Excerpts from a dataset:
▽

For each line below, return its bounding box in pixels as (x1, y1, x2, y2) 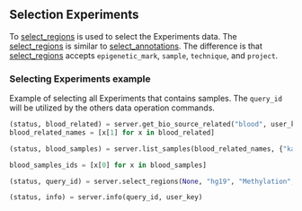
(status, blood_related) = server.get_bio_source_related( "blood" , (9, 120, 268, 129)
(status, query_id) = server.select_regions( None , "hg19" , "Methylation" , (9, 177, 296, 186)
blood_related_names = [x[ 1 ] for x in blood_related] (9, 127, 216, 137)
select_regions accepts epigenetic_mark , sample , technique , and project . (9, 49, 279, 61)
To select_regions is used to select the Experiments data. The (9, 31, 237, 41)
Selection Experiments (9, 7, 139, 22)
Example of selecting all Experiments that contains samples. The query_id (9, 93, 283, 104)
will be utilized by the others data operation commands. (9, 102, 216, 113)
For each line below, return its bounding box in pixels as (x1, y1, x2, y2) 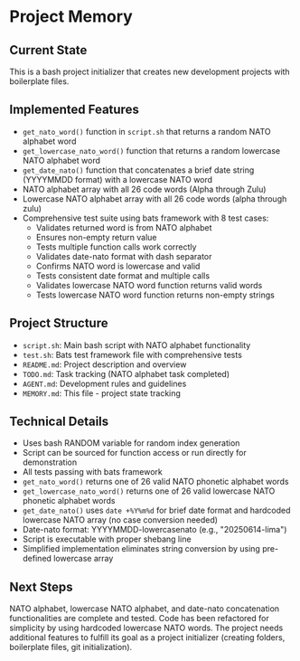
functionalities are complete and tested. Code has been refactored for (9, 613, 269, 624)
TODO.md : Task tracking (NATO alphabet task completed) (22, 368, 230, 379)
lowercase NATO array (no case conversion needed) (22, 515, 219, 525)
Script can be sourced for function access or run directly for (22, 448, 247, 458)
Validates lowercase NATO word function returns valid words (35, 279, 263, 290)
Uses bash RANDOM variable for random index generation (22, 438, 240, 449)
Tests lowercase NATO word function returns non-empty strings (35, 289, 276, 300)
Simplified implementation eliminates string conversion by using (22, 543, 260, 554)
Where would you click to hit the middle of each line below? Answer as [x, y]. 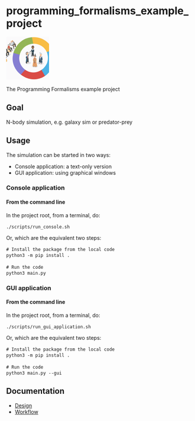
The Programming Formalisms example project [63, 89]
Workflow [26, 412]
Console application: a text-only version [63, 166]
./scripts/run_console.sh [38, 227]
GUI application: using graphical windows [65, 172]
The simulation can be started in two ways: [58, 155]
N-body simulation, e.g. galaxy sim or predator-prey [69, 122]
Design [23, 405]
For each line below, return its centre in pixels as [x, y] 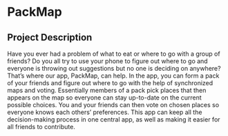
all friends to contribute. [41, 127]
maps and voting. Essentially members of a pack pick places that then [107, 90]
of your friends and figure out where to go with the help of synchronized [110, 83]
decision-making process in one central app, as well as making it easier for [114, 120]
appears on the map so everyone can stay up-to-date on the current [104, 98]
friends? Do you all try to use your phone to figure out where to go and [108, 61]
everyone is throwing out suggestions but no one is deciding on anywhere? [114, 68]
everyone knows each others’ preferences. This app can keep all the [105, 112]
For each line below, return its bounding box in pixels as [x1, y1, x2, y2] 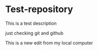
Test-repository [5, 4, 74, 15]
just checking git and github [5, 30, 63, 36]
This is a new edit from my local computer [5, 39, 93, 46]
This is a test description [5, 20, 57, 26]
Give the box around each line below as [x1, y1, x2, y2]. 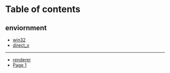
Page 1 [12, 62, 27, 68]
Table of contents [5, 4, 81, 15]
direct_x [12, 42, 29, 48]
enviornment [5, 24, 47, 32]
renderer [12, 57, 31, 62]
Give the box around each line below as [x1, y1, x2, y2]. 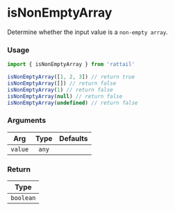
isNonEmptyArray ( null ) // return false [7, 92, 123, 100]
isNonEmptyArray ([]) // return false [7, 80, 117, 87]
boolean [10, 194, 36, 202]
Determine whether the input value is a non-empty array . [7, 28, 168, 36]
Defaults [58, 133, 88, 143]
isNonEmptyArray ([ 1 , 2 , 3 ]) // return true [7, 74, 135, 81]
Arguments [7, 116, 47, 126]
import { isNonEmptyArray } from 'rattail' [7, 61, 135, 68]
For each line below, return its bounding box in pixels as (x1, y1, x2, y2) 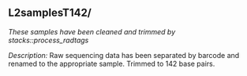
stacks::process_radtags (8, 35, 89, 45)
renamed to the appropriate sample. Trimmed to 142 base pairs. (8, 59, 215, 68)
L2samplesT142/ (8, 6, 92, 20)
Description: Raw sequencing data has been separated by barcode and (8, 50, 240, 60)
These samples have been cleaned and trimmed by (8, 27, 176, 36)
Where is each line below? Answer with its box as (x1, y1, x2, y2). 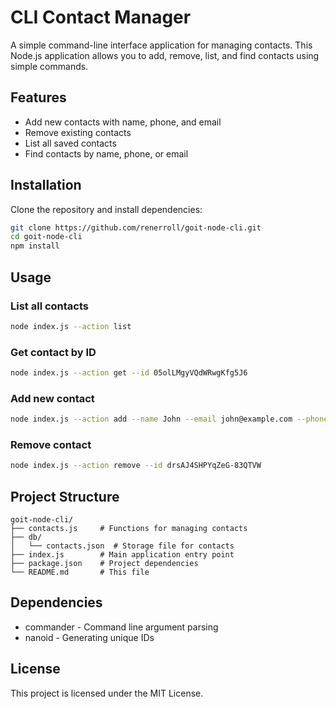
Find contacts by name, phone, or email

△

Find the line with "will be utilized" and the line with "Simplified implementation eliminates" in the records above. Copy both and all lines between them exactly, without pictures.

**Answer:**
will be utilized by the others data operation commands. (9, 102, 216, 113)
For each line below, return its bounding box in pixels as (x1, y1, x2, y2) 
functionalities are complete and tested. Code has been refactored for (9, 613, 269, 624)
TODO.md : Task tracking (NATO alphabet task completed) (22, 368, 230, 379)
lowercase NATO array (no case conversion needed) (22, 515, 219, 525)
Script can be sourced for function access or run directly for (22, 448, 247, 458)
Validates lowercase NATO word function returns valid words (35, 279, 263, 290)
Uses bash RANDOM variable for random index generation (22, 438, 240, 449)
Tests lowercase NATO word function returns non-empty strings (35, 289, 276, 300)
Simplified implementation eliminates string conversion by using (22, 543, 260, 554)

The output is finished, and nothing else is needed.